Maar de hoofdmoot van de zaak draait eigenlijk om het eerder aangehaalde uitzonderlijk, direct gevaar dat de publicaties volgens de Amerikanen hebben veroorzaakt (het welbekende “Assange heeft levens in gevaar gebracht”), en het zal waar mogelijk gaan over de manier waarop WikiLeaks publicaties volgens de Amerikanen als voor de vijand gestolen informatie diende. Er zijn meerdere actieve pogingen ondernomen om het werk van WikiLeaks in verband te brengen met “terrorisme” – hetgeen op zijn beurt een containerterm is geworden voor militaire operaties tegen Amerikaanse bezettingslegers.
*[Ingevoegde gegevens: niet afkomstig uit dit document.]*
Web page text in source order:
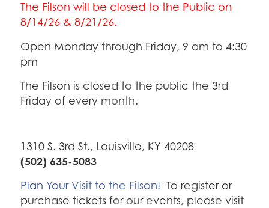
The Filson will be closed to the Public on
8/14/26 & 8/21/26.
Open Monday through Friday, 9 am to 4:30
pm
The Filson is closed to the public the 3rd
Friday of every month.
1310 S. 3rd St., Louisville, KY 40208
(502) 635-5083
Plan Your Visit to the Filson! To register or
purchase tickets for our events, please visit
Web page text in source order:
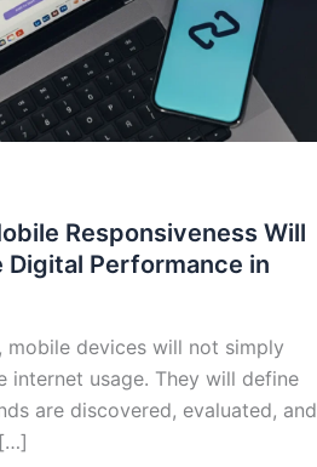
Responsiveness Will
Digital Performance in
mobile devices will not simply
internet usage. They will define
are discovered, evaluated, and
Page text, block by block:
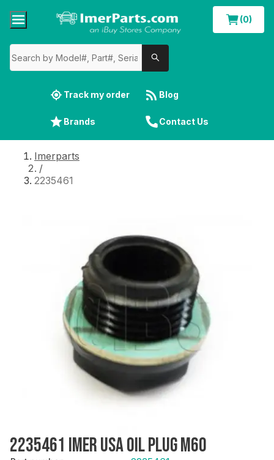
(0)
Track my order Blog
Brands Contact Us
Imerparts
/
2235461
2235461 IMER USA OIL PLUG M60
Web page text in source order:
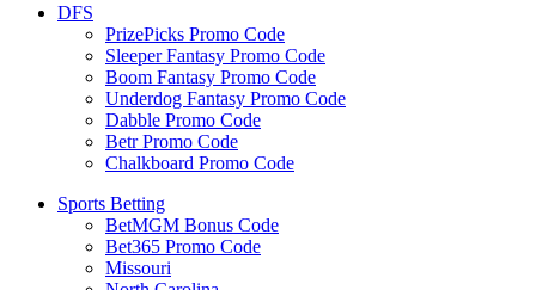
DFS
PrizePicks Promo Code
Sleeper Fantasy Promo Code
Boom Fantasy Promo Code
Underdog Fantasy Promo Code
Dabble Promo Code
Betr Promo Code
Chalkboard Promo Code
Sports Betting
BetMGM Bonus Code
Bet365 Promo Code
Missouri
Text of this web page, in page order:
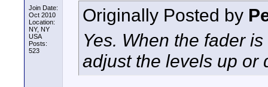
Join Date:
Oct 2010
Location:
NY, NY
USA
Posts:
523
Originally Posted by
Yes. When the fader
adjust the levels up or
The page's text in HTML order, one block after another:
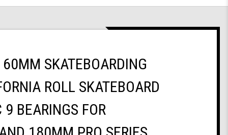
SKATEBOARDING
ROLL SKATEBOARD
BEARINGS FOR
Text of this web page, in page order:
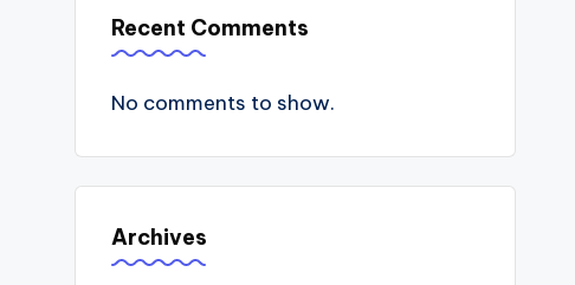
Recent Comments
No comments to show.
Archives

Een deel van deze argumenten is in de zaak tegen Manning reeds getoetst. Eén en ander lag subiet uit het raam toen bleek dat de aanklagers geen enkel feit konden noemen dat hun beschuldiging hard kon maken. Bijna 10 jaar verder lijkt er weinig veranderd. Daarnaast wordt in de verhalen over “ongeredacteerde dumps” zelden tot nooit meegenomen hoe een Guardian journalist die encryptiesleutels publiceerde de aanleiding vormde tot dit drama, en hoe Assange met man en macht probeerde de schade te beperken, en uiteindelijk besloot tot de dump over te gaan zodat in ieder geval duidelijk was welke leaks de authentieke waren, om misbruik van de situatie te voorkomen en om mensen de kans te geven het risico in te schatten dat ze liepen.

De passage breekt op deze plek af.